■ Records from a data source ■
^^^^^^^^
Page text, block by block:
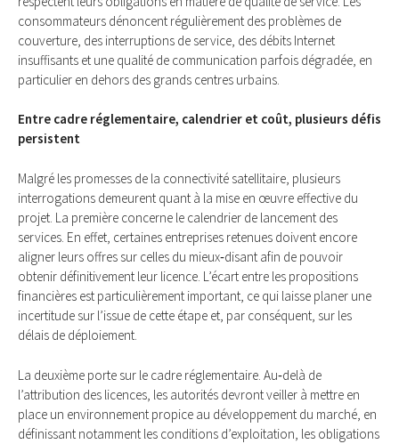
consommateurs dénoncent régulièrement des problèmes de
couverture, des interruptions de service, des débits Internet
insuffisants et une qualité de communication parfois dégradée, en
particulier en dehors des grands centres urbains.
Entre cadre réglementaire, calendrier et coût, plusieurs défis
persistent
Malgré les promesses de la connectivité satellitaire, plusieurs
interrogations demeurent quant à la mise en œuvre effective du
projet. La première concerne le calendrier de lancement des
services. En effet, certaines entreprises retenues doivent encore
aligner leurs offres sur celles du mieux‑disant afin de pouvoir
obtenir définitivement leur licence. L’écart entre les propositions
financières est particulièrement important, ce qui laisse planer une
incertitude sur l’issue de cette étape et, par conséquent, sur les
délais de déploiement.
La deuxième porte sur le cadre réglementaire. Au‑delà de
l’attribution des licences, les autorités devront veiller à mettre en
place un environnement propice au développement du marché, en
définissant notamment les conditions d’exploitation, les obligations
^^^^^^^^
■ Problem ■
All that is wanted is the lines from the one containing "aligner leurs offres" through the last line of the records, restated word for word.

■ Solution to this task ■
aligner leurs offres sur celles du mieux‑disant afin de pouvoir
obtenir définitivement leur licence. L’écart entre les propositions
financières est particulièrement important, ce qui laisse planer une
incertitude sur l’issue de cette étape et, par conséquent, sur les
délais de déploiement.
La deuxième porte sur le cadre réglementaire. Au‑delà de
l’attribution des licences, les autorités devront veiller à mettre en
place un environnement propice au développement du marché, en
définissant notamment les conditions d’exploitation, les obligations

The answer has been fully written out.